=== Assigned task ===
Copy the records below in full, changing no character.
##### Data section
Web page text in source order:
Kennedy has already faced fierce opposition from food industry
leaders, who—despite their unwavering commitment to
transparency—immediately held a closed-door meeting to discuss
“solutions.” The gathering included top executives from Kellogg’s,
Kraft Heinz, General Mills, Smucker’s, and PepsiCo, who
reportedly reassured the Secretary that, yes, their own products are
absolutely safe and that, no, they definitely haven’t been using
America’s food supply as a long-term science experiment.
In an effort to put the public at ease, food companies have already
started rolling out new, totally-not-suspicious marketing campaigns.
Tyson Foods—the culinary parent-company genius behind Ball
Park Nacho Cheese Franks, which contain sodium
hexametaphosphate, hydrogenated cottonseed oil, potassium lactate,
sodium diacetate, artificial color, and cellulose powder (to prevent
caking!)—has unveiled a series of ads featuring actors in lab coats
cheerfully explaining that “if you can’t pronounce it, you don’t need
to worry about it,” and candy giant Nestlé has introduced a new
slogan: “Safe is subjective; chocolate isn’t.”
##########
=== Exercise result ===
Web page text in source order:
Kennedy has already faced fierce opposition from food industry
leaders, who—despite their unwavering commitment to
transparency—immediately held a closed-door meeting to discuss
“solutions.” The gathering included top executives from Kellogg’s,
Kraft Heinz, General Mills, Smucker’s, and PepsiCo, who
reportedly reassured the Secretary that, yes, their own products are
absolutely safe and that, no, they definitely haven’t been using
America’s food supply as a long-term science experiment.
In an effort to put the public at ease, food companies have already
started rolling out new, totally-not-suspicious marketing campaigns.
Tyson Foods—the culinary parent-company genius behind Ball
Park Nacho Cheese Franks, which contain sodium
hexametaphosphate, hydrogenated cottonseed oil, potassium lactate,
sodium diacetate, artificial color, and cellulose powder (to prevent
caking!)—has unveiled a series of ads featuring actors in lab coats
cheerfully explaining that “if you can’t pronounce it, you don’t need
to worry about it,” and candy giant Nestlé has introduced a new
slogan: “Safe is subjective; chocolate isn’t.”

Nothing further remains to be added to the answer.